Armenian-American entrepreneur and activist

Larisa Virginia Hovannisian (née Ryan; Armenian: Լարիսա Վիրջինիա Հովհաննիսյան; born 21 October 1988) is an Armenian-American social entrepreneur. She founded Teach For Armenia, a non-profit organization dedicated to addressing educational inequity in Armenia and Artsakh.

Hovannisian was born in Yerevan, Soviet Armenia (now Armenia) and raised in an Armenian-American family. She spent her formative years between Moscow and Yerevan.

== Education ==

Hovannisian is a graduate of St. Norbert College, a liberal arts college in De Pere, Wisconsin and Arizona State University's Mary Lou Fulton Teachers College.

== Career ==
In 2013, Hovannisian founded Teach For Armenia, a social impact organization with a mission to catalyze a movement of impact-driven leaders expanding educational opportunities to all children in Armenia. Teach For Armenia is the 36th partner of Teach For All, a global education network dedicated to expanding educational opportunities in countries around the world. Hovannisian serves on the Board of Kizazi, a nonprofit organization empowering young leaders in Africa and Central and Southern Asia.

== Teach For Armenia ==
Founded in 2013, Teach For Armenia is a nonprofit organization catalyzing a nationwide movement of impact-driven leaders expanding educational opportunities to all children in Armenia and Artsakh.The organization recruits and trains  university graduates and professionals, known as "Teacher-Leaders," to commit to teaching in underserved schools for two years across Armenia and Artsakh. Together with their alumni community of teachers and students, the organization is fueling a movement to end educational inequity in the country.

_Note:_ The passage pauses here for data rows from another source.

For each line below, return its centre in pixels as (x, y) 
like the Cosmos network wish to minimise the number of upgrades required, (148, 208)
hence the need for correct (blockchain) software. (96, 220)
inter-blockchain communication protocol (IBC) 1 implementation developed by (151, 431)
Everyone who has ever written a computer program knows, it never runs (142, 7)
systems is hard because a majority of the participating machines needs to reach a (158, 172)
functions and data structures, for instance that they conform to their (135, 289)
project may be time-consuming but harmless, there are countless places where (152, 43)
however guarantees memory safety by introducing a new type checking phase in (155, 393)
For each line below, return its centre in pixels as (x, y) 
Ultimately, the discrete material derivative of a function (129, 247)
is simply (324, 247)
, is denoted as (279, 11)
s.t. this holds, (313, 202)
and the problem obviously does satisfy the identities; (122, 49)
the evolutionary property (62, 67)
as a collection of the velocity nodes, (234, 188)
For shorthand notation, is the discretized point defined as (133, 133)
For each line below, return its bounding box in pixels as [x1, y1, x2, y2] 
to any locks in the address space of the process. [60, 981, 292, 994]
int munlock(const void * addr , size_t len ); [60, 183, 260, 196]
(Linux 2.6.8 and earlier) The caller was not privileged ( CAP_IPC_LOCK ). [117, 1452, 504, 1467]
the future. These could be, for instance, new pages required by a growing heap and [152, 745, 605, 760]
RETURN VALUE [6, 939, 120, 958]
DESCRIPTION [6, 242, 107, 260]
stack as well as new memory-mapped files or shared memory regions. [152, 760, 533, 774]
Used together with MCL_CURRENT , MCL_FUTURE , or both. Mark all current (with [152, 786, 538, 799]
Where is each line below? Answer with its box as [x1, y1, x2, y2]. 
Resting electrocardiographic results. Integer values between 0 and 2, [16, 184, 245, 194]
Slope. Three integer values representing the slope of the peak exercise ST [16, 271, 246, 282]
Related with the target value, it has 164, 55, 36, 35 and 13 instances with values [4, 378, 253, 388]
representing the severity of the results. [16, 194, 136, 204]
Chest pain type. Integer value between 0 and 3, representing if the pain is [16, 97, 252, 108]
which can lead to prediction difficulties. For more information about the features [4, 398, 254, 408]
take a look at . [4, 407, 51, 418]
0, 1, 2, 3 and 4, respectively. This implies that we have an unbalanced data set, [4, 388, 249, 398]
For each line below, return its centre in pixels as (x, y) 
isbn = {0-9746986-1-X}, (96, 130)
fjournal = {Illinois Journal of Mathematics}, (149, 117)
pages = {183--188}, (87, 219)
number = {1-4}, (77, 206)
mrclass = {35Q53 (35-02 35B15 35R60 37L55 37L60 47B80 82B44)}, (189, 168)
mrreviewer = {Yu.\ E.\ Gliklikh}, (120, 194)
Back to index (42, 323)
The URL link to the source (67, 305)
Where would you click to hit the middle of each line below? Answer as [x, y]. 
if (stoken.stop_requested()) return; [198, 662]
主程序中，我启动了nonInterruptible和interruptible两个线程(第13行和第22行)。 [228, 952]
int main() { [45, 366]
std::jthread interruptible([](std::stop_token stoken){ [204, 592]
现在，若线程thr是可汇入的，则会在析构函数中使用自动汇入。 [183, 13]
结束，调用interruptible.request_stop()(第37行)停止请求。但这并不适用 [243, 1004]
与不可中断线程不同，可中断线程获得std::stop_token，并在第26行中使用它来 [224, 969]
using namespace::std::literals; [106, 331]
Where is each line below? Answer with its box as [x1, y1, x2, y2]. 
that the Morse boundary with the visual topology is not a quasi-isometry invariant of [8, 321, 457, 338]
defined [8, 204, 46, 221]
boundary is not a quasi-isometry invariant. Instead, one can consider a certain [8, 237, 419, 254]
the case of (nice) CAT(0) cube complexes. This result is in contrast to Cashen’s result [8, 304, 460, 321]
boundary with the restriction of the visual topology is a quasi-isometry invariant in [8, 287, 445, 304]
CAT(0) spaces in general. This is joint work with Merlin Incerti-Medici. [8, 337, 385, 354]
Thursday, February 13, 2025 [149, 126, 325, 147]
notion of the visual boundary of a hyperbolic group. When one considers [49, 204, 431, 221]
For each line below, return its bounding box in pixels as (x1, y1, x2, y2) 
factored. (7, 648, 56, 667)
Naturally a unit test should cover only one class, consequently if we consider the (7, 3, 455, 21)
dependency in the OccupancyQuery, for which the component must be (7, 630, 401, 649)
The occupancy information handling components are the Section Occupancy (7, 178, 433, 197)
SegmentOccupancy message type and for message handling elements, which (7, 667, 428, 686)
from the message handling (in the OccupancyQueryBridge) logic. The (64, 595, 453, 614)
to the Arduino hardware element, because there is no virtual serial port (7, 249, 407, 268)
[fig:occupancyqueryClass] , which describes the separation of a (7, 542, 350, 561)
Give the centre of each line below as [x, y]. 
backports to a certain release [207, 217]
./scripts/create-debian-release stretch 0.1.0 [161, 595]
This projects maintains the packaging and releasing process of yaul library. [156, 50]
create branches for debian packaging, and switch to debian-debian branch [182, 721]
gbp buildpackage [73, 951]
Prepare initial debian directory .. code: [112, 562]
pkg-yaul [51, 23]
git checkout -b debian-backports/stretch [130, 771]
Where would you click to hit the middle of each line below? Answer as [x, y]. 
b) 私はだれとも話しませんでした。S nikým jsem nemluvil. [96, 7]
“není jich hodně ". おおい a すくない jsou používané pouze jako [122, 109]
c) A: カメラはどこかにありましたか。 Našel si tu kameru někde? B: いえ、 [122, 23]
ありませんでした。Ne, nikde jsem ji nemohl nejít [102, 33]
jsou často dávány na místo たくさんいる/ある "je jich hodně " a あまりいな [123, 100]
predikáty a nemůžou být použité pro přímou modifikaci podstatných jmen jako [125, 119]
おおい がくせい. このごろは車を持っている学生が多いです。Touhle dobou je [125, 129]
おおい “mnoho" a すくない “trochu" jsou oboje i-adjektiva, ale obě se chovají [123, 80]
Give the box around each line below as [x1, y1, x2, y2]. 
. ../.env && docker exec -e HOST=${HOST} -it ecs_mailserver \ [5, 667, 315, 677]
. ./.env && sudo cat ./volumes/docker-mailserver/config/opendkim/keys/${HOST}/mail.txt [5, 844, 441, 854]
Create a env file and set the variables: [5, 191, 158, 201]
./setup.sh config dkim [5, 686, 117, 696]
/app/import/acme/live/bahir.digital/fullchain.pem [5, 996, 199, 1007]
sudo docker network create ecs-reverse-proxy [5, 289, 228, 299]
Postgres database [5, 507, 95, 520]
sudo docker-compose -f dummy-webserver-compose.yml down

To this date, Teach For Armenia is one of the largest nonprofits in Armenia and the region, impacting over 30,000 students from across the nation.

== Awards ==
For her contribution to the advancement of Armenia through her work with Teach For Armenia, Larisa was nationally recognized by the Armenian Government in September 2016.

== Music ==

In 2015 Hovannisian recorded an Armenian lullaby, "Ari Im Sokhag", with Serj Tankian, the lead vocalist of Grammy Award winning rock band System of a Down. The song became the soundtrack of the film 1915, a psychological thriller about the Armenian genocide.